Washington State Attorney General Nick Brown has filed a request for rehearing over the Department of Energy's (DOE) illegal, clumsy emergency order forcing a decommissioned coal power plant back into production despite not having the staff, buyers or coal for such work.

"No presidential administration has abused its emergency powers more than this one, and we see it here as they try to force coal power into the homes of consumers who have moved on," Brown said. "We will take every step necessary to undo this unwanted and unworkable order."

"The Trump Administration is once again ignoring both the law and the facts," Gov. Bob Ferguson said. "The Department of Energy needs to reverse course on this harmful and misinformed order."

The TransAlta power plant in Centralia had all but ceased coal power generation by December 2025 as part of a deal approved by the state Legislature in 2011. That same month, TransAlta announced plans to partner with Puget Sound Energy to convert its last coal power station to a more reliable and efficient energy source to help meet peak power demands.

Under the 2019 Clean Energy Transformation Act, state law also forbids Washington utilities from providing coal power to customers by the end of 2025.

DOE's order last month to keep the plant's last coal-fired power station open in case of an unlikely and hypothetical emergency has thrown chaos and confusion into those plans. Rather than help Washington's power grid, the move would likely drive up energy costs - which are already rising nationally under the Trump administration - and expose Washington communities to more pollution. Coal power is significantly more expensive and twice as polluting as natural gas.

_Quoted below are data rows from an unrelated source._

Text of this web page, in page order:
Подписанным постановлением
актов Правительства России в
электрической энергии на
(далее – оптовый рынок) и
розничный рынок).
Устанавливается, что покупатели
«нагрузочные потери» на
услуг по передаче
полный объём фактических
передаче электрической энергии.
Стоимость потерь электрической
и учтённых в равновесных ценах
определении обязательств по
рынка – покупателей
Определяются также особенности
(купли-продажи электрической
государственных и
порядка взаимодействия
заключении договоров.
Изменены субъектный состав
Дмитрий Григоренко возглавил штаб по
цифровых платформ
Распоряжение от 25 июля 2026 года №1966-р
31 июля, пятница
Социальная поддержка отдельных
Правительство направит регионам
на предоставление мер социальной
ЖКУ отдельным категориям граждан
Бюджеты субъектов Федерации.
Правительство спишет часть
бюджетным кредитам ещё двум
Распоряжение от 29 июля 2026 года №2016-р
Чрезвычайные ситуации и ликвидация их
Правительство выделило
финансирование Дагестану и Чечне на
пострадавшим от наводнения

The state's request for a rehearing details the many legal and logistical problems posed by the order, considering that

  • DOE's own regulations and prior actions make clear this authority is limited to true emergencies, not imagined ones. The order is a clear attempt by DOE to bypass the limits imposed on it by Congress.
  • The federal government has no right to usurp short- and long-term resource planning at the local level. The appropriate state and local regional authorities are already at work to address long-term energy reliability concerns - including the expansion of TransAlta Centralia's production capacity, which this order interferes with.
  • The order fails to clearly identify the regulatory agencies that even have authority to direct TransAlta Centralia to generate coal power. The confusion that results highlights the danger of a federal agency forcing power generation and availability decisions that Congress expressly left to the states.
  • The administration's order is part of a larger effort to boost the coal industry - which gave millions to the president's political campaign - at the expense of more efficient, cleaner, and cheaper power sources nationally. The inevitable outcome will be increased electricity rates borne by a public already facing an affordability crisis.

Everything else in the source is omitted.